Fungal culture at a commercial lab. - may need to gently pat area clean with alcohol to reduce surface contamination (LA).
Skin biopsies - fungal culture and histopathology.
PCR quick but v sensitive - need to correlate with clinical signs and confirm w/ culture.
- can be useful to rule out.
Patient-side woods lamp exam.
- dark room, adjust eyes, use lamp for several mins to allow lesions to fluoresce, only useful for M. canis isolates, may help identify hairs for culture, ‘apple-green’.
In-clinic test medium - need to fully identify culture growth w/ microscopy!
- M. canis macronidoa and associated culture characteristics on Sabourad’s medium.
- False positives with colour change alone.
Therapy for dermatophytosis?
Self-limiting disease in healthy animals, but need treating as highly contagious and zoonotic.
Treatment helps to shorten the course of the disease, limiting spread.
Topical therapy reduces environmental contamination. - infection may spread up to 6cm from obvious lesions.
- reduces exposure risk to other animals.
- reduces risk of false positive culture when monitoring response to treatment.
Clipping controversial measure - may reduce environmental and host load but may spread disease on the affected animal.
Dermatophytosis - topical therapy.
Shampoos e.g. Malaseb (chlorhexidine and miconazole) - shown to help decontamination of environment w/ M. canis infection in cats.
Dips or rinses e.g. Enilconazole (Imaverol), lime sulphur (may be unpleasant).

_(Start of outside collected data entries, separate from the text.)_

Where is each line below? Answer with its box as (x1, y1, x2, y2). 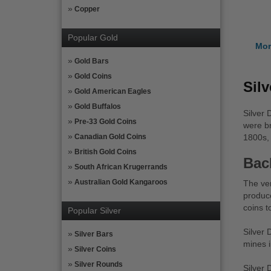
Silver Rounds (74, 260, 123, 269)
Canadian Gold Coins (74, 132, 146, 141)
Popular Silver (68, 206, 121, 215)
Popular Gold (68, 33, 118, 42)
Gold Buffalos (74, 102, 121, 111)
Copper (74, 5, 100, 13)
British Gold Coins (74, 148, 137, 156)
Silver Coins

Wash twice daily - needs 10 mins contact time before rinsing.
Dermatophytosis - systemic therapy.
Eliminates infection from within hair follicle.
Itraconazole - licensed in cats (Itrafungol), not dogs.
- treat 7d on, 7d off fir 2-3 cycles.
- suspension for kittens and cats.
- dose 5mg/kg/day, similar for dogs.
Ketoconazole licensed in dogs - more potential for adverse effects.
- 10mg/kg.
Itraconazole (non-compounded) and terbinafine are the most effective and safe treatments for dermatophytosis. - cascade!